[Pallas:MGPU] Align TMEM allocations to 16 bytes

apaszke · Google-ML-Automation · commit a58d72cfdcd4 · 2025-07-11T01:11:35.000-07:00
This does not seem to be documented very well, but many tcgen05 instructions
seem to assume that the TMEM addresses they receive are aligned to 16-byte
boundaries.

PiperOrigin-RevId: 781488939
diff --git a/jax/_src/pallas/mosaic_gpu/core.py b/jax/_src/pallas/mosaic_gpu/core.py
@@ -57,6 +57,7 @@
 # sensitive to alignment and while this is quite conservative, it gets the job
 # done. We should make this more refined in the future.
 SMEM_ALIGNMENT = 1024
+TMEM_COL_ALIGNMENT = 4
 
 
 def is_trivial_index(idx, shape) -> bool:
@@ -307,7 +308,8 @@ def _ref_group_tmem_col_size(refs: _GPUMemoryRefTree) -> int:
   """
   ncols = 0
   for ref in jax.tree.leaves(refs):
-    ncols += ref.layout.cols_in_shape(ref.shape, dtypes.bit_width(ref.dtype))
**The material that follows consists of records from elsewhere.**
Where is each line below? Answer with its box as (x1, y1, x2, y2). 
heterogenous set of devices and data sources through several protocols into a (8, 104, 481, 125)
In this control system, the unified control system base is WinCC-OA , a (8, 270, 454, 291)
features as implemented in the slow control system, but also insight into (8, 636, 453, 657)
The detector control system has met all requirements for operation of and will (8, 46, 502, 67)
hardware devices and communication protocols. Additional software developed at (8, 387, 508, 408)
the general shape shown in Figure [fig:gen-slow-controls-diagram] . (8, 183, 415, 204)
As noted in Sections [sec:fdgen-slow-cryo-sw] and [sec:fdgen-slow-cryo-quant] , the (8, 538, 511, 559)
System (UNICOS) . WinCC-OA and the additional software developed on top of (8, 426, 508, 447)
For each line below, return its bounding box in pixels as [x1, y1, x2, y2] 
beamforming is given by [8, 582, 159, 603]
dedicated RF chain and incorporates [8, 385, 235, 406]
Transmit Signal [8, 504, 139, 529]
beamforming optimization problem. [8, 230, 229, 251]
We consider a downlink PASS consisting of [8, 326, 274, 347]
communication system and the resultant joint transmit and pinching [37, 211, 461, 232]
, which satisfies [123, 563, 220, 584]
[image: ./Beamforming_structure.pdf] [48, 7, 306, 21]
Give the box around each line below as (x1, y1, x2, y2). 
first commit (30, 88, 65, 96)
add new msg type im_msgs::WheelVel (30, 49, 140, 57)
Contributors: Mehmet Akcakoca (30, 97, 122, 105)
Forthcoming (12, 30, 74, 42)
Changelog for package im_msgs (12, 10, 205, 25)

+    ref_ncols = ref.layout.cols_in_shape(ref.shape, dtypes.bit_width(ref.dtype))
+    ncols += align_to(ref_ncols, TMEM_COL_ALIGNMENT)
   return ncols
 
 
@@ -365,6 +367,7 @@ def flatten_ref_union(ref_union: AbstractRefUnion) -> tuple[_Ref, ...]:
     for ref_group in ref_union.refs:
       col_offset = 0
       for ref in jax.tree.leaves(ref_group):
+        col_offset = align_to(col_offset, TMEM_COL_ALIGNMENT)
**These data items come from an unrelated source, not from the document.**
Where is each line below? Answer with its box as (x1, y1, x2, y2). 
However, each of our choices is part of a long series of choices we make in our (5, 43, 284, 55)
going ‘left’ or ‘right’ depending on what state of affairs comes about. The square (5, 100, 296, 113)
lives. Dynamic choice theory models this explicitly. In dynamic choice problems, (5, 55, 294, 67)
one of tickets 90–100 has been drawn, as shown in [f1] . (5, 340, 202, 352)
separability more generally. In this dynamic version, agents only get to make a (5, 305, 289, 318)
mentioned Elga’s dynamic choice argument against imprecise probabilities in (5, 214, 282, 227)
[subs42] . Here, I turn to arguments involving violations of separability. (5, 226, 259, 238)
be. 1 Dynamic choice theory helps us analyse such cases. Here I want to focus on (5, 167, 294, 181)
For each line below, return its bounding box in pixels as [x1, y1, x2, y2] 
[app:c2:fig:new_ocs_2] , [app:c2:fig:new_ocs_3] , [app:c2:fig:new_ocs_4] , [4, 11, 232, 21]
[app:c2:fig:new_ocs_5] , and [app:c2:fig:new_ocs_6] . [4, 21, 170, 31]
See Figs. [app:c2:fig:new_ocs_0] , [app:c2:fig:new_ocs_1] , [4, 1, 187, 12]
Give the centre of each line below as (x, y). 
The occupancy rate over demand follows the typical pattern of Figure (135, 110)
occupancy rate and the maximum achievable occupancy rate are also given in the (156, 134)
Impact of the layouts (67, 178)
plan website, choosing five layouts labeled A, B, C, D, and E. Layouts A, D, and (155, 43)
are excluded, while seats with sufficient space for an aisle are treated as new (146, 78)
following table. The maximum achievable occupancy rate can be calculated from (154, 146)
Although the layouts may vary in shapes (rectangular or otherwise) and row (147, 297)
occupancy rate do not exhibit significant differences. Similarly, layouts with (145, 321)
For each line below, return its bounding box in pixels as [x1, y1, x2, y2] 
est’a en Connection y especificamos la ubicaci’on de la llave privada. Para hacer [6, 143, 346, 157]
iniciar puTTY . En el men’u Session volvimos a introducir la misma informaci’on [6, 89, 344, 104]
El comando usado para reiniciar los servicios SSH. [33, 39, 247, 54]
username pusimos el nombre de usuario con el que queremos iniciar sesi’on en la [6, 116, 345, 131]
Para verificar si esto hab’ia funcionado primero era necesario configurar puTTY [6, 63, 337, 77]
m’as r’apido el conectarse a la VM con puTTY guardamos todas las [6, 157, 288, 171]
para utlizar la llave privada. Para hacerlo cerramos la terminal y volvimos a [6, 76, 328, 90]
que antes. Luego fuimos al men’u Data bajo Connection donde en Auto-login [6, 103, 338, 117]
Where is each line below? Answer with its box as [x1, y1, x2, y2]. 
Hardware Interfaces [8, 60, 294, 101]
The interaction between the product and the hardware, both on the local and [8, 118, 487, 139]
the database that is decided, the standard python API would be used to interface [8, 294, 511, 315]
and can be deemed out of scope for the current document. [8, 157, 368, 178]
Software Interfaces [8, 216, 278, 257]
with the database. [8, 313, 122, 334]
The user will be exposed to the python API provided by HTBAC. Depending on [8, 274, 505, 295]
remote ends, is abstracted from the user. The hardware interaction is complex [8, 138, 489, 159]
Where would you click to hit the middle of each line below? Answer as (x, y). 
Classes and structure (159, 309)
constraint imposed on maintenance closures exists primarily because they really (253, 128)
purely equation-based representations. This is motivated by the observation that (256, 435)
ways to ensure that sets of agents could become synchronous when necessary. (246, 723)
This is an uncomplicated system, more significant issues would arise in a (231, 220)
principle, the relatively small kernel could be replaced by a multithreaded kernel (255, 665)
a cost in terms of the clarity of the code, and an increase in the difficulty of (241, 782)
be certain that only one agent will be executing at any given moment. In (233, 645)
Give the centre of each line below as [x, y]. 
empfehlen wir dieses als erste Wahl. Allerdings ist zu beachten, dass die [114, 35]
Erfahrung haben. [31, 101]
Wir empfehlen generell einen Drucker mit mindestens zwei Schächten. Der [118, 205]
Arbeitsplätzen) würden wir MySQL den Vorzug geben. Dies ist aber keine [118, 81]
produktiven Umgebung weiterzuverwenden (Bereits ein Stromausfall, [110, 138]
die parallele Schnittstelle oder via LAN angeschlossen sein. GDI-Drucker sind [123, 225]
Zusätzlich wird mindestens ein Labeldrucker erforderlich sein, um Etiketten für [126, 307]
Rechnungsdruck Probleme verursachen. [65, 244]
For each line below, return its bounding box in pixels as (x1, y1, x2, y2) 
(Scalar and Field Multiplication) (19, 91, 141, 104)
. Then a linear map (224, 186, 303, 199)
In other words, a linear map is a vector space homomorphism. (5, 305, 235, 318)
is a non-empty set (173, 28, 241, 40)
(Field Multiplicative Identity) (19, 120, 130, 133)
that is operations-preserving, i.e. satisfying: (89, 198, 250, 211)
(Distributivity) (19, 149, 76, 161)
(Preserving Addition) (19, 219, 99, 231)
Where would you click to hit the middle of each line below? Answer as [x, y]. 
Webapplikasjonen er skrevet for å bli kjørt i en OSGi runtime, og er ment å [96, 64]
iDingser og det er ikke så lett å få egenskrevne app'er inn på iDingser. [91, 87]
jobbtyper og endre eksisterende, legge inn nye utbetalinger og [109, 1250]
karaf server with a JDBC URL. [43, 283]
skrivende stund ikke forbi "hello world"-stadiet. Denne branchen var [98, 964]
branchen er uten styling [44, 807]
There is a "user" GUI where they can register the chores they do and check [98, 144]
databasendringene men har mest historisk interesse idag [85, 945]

         if not isinstance(ref, pallas_core.TransformedRef):
           ref = pallas_core.TransformedRef(ref, transforms=())
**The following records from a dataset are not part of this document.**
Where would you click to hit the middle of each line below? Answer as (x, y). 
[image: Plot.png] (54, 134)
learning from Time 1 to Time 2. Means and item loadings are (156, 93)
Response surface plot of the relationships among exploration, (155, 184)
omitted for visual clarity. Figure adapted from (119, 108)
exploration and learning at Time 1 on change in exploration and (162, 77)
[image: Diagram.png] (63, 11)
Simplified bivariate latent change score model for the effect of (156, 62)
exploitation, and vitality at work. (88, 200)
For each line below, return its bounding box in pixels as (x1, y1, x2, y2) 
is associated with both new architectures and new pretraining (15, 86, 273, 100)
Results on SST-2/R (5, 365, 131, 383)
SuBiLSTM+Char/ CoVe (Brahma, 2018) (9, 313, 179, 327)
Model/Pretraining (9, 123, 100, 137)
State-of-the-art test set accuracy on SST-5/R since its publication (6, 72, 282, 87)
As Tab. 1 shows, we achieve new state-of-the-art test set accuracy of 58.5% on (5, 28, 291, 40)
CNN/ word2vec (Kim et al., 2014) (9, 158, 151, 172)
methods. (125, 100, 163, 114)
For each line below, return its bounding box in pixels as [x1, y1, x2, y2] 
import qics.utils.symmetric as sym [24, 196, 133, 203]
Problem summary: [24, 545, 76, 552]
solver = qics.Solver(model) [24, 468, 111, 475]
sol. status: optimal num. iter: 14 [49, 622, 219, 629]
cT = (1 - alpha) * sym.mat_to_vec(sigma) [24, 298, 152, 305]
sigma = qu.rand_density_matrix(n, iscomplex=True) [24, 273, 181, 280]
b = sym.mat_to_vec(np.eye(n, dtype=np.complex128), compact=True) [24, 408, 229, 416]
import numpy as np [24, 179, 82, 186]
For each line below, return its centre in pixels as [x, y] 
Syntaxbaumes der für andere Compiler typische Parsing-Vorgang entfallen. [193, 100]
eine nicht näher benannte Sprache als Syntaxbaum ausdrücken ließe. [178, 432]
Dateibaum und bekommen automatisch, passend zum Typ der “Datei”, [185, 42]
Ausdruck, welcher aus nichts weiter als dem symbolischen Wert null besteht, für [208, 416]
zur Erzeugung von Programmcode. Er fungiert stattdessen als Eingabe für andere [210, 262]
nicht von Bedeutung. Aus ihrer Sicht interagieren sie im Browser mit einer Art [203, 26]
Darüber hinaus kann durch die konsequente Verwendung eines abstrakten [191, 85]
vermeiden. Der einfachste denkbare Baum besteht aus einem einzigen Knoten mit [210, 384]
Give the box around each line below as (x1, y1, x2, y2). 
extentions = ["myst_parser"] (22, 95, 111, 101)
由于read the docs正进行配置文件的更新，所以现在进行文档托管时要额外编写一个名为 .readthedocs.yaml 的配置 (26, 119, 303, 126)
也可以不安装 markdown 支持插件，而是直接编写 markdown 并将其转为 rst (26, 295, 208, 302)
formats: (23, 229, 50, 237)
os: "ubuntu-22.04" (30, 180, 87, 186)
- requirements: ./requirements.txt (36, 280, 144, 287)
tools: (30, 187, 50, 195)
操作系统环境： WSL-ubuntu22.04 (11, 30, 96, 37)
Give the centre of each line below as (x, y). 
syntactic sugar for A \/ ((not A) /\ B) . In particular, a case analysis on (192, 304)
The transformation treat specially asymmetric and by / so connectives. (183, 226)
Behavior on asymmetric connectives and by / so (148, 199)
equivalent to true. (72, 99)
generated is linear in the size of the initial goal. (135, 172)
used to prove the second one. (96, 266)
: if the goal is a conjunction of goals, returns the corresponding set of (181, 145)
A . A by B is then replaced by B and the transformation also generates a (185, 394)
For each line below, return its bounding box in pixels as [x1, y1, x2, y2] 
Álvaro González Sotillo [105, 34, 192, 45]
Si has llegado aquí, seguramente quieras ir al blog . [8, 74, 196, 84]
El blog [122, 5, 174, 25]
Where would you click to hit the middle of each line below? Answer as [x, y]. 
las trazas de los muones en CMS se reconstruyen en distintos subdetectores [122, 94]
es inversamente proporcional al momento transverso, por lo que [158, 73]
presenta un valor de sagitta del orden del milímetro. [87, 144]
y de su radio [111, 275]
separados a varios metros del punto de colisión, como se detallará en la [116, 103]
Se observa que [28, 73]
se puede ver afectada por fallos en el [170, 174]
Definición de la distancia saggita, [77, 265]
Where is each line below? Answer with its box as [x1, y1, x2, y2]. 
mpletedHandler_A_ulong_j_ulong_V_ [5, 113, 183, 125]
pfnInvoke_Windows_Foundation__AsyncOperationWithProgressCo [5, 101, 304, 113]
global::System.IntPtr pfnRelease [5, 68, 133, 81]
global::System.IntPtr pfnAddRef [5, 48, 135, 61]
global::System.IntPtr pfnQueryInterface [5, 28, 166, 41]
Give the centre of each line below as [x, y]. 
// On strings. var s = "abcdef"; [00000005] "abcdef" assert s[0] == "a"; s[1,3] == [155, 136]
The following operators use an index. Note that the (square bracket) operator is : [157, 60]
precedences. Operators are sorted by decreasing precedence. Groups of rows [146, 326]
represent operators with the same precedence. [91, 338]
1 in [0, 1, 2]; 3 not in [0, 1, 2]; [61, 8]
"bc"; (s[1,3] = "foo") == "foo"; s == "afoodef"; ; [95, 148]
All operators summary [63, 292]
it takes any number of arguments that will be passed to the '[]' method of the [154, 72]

         ncols = ref.layout.cols_in_shape(ref.shape, dtypes.bit_width(ref.dtype))
diff --git a/jax/_src/pallas/mosaic_gpu/lowering.py b/jax/_src/pallas/mosaic_gpu/lowering.py
@@ -305,9 +305,6 @@ def _run_scoped_resource_estimator(
     if aval.memory_space == gpu_core.TMEM:
       if len(aval.shape) != 2:
         raise ValueError(f"TMEM allocations must be 2D. Got {aval.shape}")
-      if aval.shape[0] not in (64, 128):
-        raise ValueError(
-            f"TMEM shape[0] must be 64 or 128. Got {aval.shape[0]}.")
       # Estimate columns used.
       if isinstance(aval, gpu_core.AbstractRefUnion):
         assert aval.shape[0] == 128
@@ -316,8 +313,6 @@ def _run_scoped_resource_estimator(
         cols_used = aval.layout.cols_in_shape(
             aval.shape, dtypes.bit_width(aval.dtype)
         )
-      # TODO(apaszke): Remove this. We only need to align the outermost allocation.
-      cols_used = tcgen05._alloc_ncols(cols_used, exact=False)
       if aval.collective:
         rs += Resources(tmem_collective_scratch_cols=cols_used)
       else:
@@ -463,6 +458,7 @@ def alloc_tmem(
     cols_used = layout.cols_in_shape(
         struct.shape, dtypes.bit_width(struct.dtype)
     )
+    cols_used = gpu_core.align_to(cols_used, gpu_core.TMEM_COL_ALIGNMENT)
     if collective:
       self.tmem_collective_used_cols += cols_used
       yield tmem_ref
diff --git a/tests/pallas/mosaic_gpu_test.py b/tests/pallas/mosaic_gpu_test.py
@@ -2929,6 +2929,39 @@ def kernel(a_smem, b_smem, out_ref, acc_tmem, scratch_smem, barrier_ref,
     expected = x @ y
     np.testing.assert_allclose(result, expected, rtol=1e-3)
 
+  def test_matmul_alignment(self):
+    self.skip_if_wg_semantics()
+    m = k = n = 128
+    dtype = jnp.float16
+    transforms = (plgpu.TilingTransform((8, 64)), plgpu.SwizzleTransform(128))
+
+    def kernel(a_smem, b_smem, out_ref, _, acc_tmem, barrier_ref):
+      plgpu.tcgen05_mma(acc_tmem, a_smem, b_smem, barrier_ref, accumulate=False)
+      plgpu.barrier_wait(barrier_ref)
+      # We don't await the load because acc_tmem is never modified again.
+      out_ref[...] = plgpu.async_load_tmem(acc_tmem).astype(dtype)
+
+    spec = plgpu.BlockSpec(transforms=transforms, memory_space=plgpu.SMEM)
+    f = self.pallas_call(
+        kernel,
+        in_specs=(spec, spec),
+        out_specs=spec,
+        out_shape=jax.ShapeDtypeStruct((m, n), dtype),
+        # Add a one column space to test if we align the accumulator.
+        scratch_shapes=(
+            plgpu.TMEM((128, 1), jnp.float32),
+            plgpu.TMEM((m, n), jnp.float32),
+            plgpu.Barrier(orders_tensor_core=True),
+        ),
+    )
+    lhs_shape = (m, k)
+    rhs_shape = (k, n)
+    x = jax.random.uniform(jax.random.key(0), shape=lhs_shape, dtype=dtype)
+    y = jax.random.uniform(jax.random.key(1), shape=rhs_shape, dtype=dtype)
+    result = f(x, y)
+    expected = x @ y
+    np.testing.assert_allclose(result, expected, rtol=1e-3)
+
   @parameterized.parameters(
       (128, jnp.float16)
   )